Justo Vasco

Empedrando caminos

Las buenas intenciones que se encierran en la mayoría de los deseos para el nuevo año deben de ser responsables de muchos miles de kilómetros de amplísimos caminos que conducen a la gehena y otros departamentos del ígneo reino de Satanás.

Publicado originalmente el 1 de enero de 2003

Un proverbio español, no por muy repetido menos exacto, dice que los caminos del infierno están empedrados de buenas intenciones. La frase me viene a la mente porque las buenas intenciones que se encierran en la mayoría de los deseos para el nuevo año deben de ser responsables de muchos miles de kilómetros de amplísimos caminos que conducen a la gehena y otros departamentos del ígneo reino de Satanás.

Casi desde el momento en que se formulan, comienzan a ser incumplidos sin que nadie crea que se ha traicionado a sí mismo. Pues para eso son las buenas intenciones, mejor dicho, para eso han quedado. Para reunirlas en un ejercicio volitivo de baja intensidad y olvidarlas después. No importa que se trate de dejar de fumar, de bajar de peso, de cuidarse la dentadura o de aprender tal o cual idioma, esas intenciones serán metidas en el fondo del cajón en pocas horas, pocos días o, en el mejor de los casos, pocas semanas. Algunas almas nobles llegarán hasta a adquirir las píldoras para adelgazar, o pagar las primeras cuotas mensuales de gimnasio, incluso a abonar un trimestre en la escuela de idiomas. Pero con el tiempo todo volverá a su cauce.

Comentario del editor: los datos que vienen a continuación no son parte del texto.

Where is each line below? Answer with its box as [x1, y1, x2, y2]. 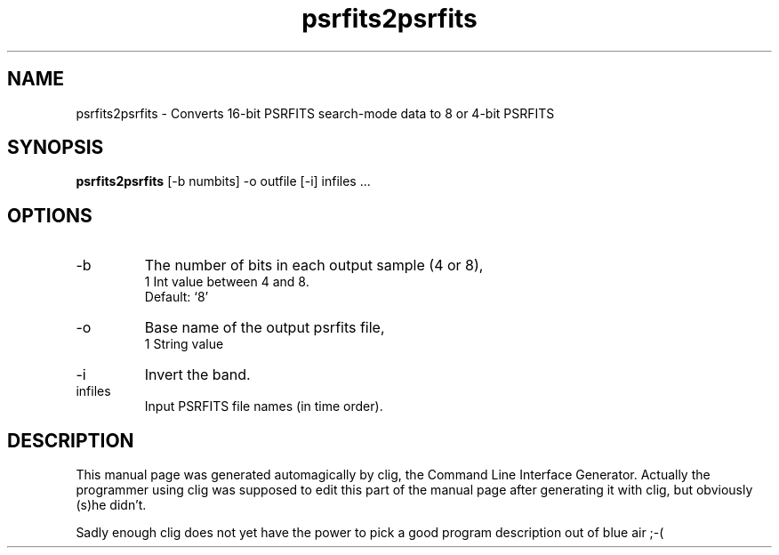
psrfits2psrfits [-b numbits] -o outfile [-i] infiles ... [76, 173, 371, 189]
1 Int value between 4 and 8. [144, 274, 309, 290]
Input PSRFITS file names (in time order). [144, 398, 383, 414]
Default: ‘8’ [144, 289, 209, 305]
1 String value [144, 336, 224, 352]
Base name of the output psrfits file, [144, 318, 385, 337]
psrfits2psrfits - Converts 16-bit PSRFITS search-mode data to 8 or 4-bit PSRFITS [76, 105, 555, 121]
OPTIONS [7, 204, 92, 227]
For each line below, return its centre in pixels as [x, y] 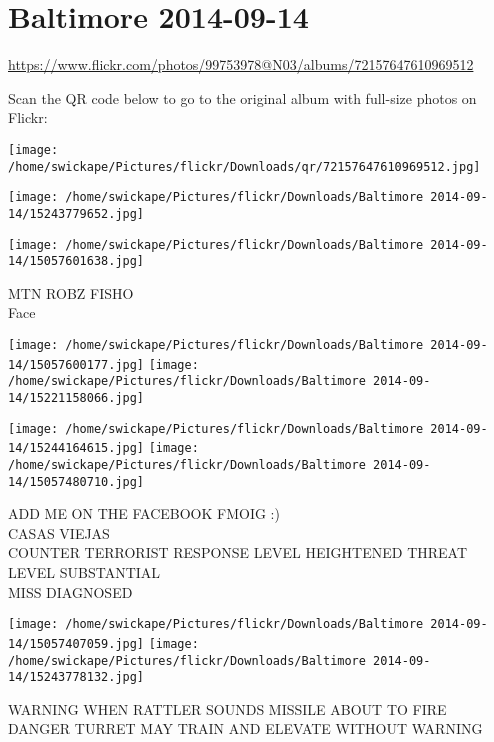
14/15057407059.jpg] [76, 643]
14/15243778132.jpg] [76, 677]
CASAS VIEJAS [59, 532]
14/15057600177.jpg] [76, 364]
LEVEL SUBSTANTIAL [84, 572]
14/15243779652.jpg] [76, 213]
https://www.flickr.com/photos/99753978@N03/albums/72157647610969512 [241, 64]
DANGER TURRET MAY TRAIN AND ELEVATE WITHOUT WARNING [245, 728]
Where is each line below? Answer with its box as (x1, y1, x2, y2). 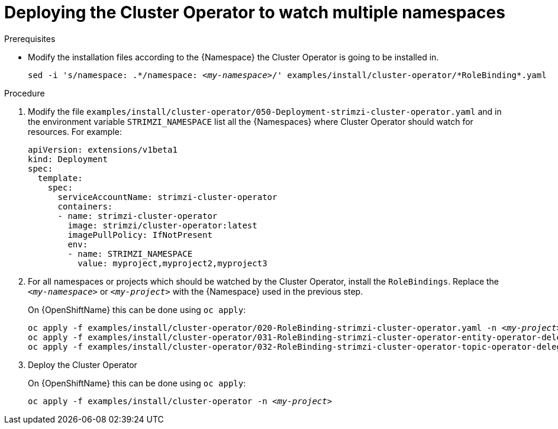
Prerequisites (4, 33, 56, 44)
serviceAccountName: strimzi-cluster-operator (57, 192, 278, 202)
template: (37, 173, 83, 183)
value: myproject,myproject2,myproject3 (78, 258, 267, 268)
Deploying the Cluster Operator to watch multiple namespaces (4, 2, 505, 22)
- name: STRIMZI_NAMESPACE (67, 249, 193, 259)
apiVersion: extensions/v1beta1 (28, 144, 178, 154)
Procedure (4, 88, 45, 98)
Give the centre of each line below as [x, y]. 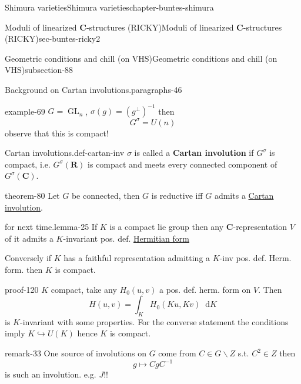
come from [177, 353]
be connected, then [106, 195]
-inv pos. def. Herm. [255, 258]
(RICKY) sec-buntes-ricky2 [53, 39]
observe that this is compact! [57, 133]
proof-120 [22, 289]
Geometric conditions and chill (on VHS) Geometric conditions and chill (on [141, 58]
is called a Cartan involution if [194, 153]

Por eso, insisto, las enormes autopistas que llevan al infierno, esas por donde más tarde avanzan triunfalmente entes diabólicos de diferente naturaleza –desde terroristas suicidas hasta armadores codiciosos, desde curas pederastas hasta raelianos clonadores, desde promotores de asesinatos selectivos hasta salvapatrias genocidas, sin olvidarnos de los políticos irresponsables aficionados a la caza, por sólo citar unos pocos–, llevan incrustadas en su chapapote luciferino gruesas baldosas de buenas intenciones de Año Nuevo.

En vista de eso, no me he propuesto nada para este 2003. Dios proveerá, o si nos ha olvidado, como alegaba recientemente el escritor José Manuel Fajardo, el emperador de turno dispondrá y nosotros, a apechugar. Nada más alejado de mi encallecida comprensión del mundo actual que llenar una mochila de buenas intenciones para dejarla olvidada en la primera ocasión.

Pero, de todos modos, tengo una serie de deseos. Sí, me gustarían unos cuantos cambios para mejorar este planeta que compartimos más de seis millardos de seres humanos. Por desgracia, o quién sabe si por suerte para mí, ninguno de esos deseos depende de mis actos, y mucho menos de mis intenciones. Son cambios demasiado grandes, demasiado radicales, pero ahí van. Si se trata de soñar, soñemos a lo grande.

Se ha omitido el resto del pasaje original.